** WHAT YOU WILL DO **
Whenever a line in the data holds the string "examples", pull that line out.

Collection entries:
=== Section Start ===
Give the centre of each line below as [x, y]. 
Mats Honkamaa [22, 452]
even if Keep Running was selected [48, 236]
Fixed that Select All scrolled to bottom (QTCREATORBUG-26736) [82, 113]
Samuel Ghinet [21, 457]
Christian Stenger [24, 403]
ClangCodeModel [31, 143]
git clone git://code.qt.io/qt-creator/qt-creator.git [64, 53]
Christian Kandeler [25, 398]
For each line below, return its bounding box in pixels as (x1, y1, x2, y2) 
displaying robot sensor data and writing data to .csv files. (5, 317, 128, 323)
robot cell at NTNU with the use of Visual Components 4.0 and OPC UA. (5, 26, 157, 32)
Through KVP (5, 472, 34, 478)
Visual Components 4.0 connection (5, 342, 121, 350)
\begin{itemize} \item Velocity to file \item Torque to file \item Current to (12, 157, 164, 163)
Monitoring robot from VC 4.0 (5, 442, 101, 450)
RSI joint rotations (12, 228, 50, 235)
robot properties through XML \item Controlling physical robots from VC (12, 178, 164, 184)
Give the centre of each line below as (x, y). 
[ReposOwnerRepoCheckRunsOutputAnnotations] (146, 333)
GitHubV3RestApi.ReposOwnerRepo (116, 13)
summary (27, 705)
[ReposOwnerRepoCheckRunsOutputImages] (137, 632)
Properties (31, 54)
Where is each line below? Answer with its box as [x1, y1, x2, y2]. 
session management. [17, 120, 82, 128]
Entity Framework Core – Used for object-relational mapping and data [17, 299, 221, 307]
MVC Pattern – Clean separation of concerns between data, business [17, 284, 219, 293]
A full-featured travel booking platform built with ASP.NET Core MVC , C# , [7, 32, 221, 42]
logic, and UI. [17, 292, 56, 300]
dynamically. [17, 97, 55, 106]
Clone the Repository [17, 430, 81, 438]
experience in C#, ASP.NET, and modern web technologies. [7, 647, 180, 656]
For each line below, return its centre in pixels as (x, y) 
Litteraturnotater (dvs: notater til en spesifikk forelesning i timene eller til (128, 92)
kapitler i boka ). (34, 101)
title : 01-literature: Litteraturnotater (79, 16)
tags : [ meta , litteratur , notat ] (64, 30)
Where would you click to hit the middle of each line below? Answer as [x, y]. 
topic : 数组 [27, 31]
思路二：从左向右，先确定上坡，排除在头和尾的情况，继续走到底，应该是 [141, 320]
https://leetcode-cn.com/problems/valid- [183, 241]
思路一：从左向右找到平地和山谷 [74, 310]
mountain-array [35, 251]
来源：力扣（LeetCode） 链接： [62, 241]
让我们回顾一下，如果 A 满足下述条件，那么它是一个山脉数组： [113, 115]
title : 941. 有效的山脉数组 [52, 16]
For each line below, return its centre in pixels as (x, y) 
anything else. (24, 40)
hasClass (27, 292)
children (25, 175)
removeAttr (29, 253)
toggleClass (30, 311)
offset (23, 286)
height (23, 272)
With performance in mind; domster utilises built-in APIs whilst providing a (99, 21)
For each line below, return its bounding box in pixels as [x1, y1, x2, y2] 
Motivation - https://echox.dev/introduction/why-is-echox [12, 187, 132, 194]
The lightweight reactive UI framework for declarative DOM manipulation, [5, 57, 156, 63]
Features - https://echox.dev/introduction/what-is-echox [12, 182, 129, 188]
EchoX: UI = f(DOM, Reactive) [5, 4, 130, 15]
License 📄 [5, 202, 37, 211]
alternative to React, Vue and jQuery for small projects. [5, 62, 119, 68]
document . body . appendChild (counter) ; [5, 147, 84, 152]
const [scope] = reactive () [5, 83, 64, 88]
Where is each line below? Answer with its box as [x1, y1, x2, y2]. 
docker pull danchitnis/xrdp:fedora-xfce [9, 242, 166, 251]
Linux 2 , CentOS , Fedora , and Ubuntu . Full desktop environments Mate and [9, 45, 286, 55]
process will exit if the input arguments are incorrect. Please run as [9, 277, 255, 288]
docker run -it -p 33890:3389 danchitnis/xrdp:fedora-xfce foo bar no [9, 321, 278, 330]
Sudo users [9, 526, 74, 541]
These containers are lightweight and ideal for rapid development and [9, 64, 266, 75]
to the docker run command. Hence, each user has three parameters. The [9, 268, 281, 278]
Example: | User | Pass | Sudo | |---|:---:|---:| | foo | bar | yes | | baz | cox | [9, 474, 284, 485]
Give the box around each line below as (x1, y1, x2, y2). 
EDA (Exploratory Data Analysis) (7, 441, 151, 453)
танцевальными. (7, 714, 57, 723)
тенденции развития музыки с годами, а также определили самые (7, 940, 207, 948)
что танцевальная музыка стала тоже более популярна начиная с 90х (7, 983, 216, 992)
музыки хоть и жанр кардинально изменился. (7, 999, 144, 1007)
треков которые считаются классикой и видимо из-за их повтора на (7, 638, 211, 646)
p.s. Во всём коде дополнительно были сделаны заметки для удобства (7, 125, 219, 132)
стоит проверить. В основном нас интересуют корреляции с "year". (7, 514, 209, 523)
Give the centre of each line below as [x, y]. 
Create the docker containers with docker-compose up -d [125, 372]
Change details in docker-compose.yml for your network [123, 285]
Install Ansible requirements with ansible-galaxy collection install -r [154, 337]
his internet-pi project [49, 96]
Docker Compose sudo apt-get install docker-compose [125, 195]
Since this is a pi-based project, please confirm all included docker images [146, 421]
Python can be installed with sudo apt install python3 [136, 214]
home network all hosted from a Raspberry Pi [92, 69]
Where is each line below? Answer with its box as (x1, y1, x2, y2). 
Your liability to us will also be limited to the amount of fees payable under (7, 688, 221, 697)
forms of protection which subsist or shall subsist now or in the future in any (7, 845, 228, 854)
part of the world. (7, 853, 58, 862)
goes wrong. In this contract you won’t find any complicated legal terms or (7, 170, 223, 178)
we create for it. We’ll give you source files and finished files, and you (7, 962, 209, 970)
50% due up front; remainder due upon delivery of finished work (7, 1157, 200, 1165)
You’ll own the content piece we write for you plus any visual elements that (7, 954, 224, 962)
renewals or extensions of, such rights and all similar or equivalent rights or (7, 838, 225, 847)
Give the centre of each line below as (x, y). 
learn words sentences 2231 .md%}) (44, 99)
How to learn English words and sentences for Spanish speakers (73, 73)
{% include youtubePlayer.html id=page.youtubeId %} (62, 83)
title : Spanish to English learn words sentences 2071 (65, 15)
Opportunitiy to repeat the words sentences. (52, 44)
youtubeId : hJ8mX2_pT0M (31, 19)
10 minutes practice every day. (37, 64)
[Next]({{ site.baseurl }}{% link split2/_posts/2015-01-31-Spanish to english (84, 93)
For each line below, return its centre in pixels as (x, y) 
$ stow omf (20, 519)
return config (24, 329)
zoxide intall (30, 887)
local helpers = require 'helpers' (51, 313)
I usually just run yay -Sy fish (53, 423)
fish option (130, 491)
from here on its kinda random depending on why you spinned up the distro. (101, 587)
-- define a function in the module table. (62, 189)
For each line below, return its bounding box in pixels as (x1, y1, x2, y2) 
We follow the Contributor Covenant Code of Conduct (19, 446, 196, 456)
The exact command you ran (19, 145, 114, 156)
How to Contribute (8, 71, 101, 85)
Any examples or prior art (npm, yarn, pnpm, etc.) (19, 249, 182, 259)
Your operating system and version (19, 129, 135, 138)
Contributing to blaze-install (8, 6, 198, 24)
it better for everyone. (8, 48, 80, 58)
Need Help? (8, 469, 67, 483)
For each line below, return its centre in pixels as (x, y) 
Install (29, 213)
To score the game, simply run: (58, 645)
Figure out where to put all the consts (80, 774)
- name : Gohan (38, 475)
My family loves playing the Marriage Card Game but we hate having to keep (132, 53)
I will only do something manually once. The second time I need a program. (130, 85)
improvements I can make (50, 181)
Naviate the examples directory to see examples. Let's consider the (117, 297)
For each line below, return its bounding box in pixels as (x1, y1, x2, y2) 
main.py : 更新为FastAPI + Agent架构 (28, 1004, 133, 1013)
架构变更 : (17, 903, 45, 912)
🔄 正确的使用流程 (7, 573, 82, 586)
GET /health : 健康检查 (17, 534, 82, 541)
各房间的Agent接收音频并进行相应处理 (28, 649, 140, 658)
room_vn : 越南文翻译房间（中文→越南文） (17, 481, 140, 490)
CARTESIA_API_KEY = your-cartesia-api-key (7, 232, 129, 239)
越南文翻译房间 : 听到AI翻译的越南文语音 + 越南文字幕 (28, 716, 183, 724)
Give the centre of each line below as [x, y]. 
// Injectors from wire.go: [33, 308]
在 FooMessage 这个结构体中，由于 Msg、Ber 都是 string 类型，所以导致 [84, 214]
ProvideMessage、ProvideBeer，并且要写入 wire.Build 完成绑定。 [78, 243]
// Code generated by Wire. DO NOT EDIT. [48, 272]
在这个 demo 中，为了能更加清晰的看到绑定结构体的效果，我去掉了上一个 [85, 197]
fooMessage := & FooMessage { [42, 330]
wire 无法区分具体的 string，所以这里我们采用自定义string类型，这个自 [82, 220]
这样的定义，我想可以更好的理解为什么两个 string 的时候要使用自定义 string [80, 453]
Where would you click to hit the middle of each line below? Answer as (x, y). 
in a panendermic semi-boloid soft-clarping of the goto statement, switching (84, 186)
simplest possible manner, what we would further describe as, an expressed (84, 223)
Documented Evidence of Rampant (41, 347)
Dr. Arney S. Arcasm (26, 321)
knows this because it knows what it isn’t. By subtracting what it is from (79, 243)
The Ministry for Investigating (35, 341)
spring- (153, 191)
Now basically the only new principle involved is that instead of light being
=== Section End ===
** EXPECTED OUTPUT **
Any examples or prior art (npm, yarn, pnpm, etc.) (19, 249, 182, 259)
Naviate the examples directory to see examples. Let's consider the (117, 297)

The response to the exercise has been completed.